### [YOUR INSTRUCTIONS]
Search each line below for "carried", then return the lines where it appears.

[Stored dataset items]
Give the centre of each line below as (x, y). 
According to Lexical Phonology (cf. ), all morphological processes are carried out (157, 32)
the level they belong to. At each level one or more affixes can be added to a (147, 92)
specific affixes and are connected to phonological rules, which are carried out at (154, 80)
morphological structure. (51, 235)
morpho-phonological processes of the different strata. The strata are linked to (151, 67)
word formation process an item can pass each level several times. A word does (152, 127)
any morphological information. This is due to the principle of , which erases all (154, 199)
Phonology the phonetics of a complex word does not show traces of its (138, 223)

### [THE ANSWER]
According to Lexical Phonology (cf. ), all morphological processes are carried out (157, 32)
specific affixes and are connected to phonological rules, which are carried out at (154, 80)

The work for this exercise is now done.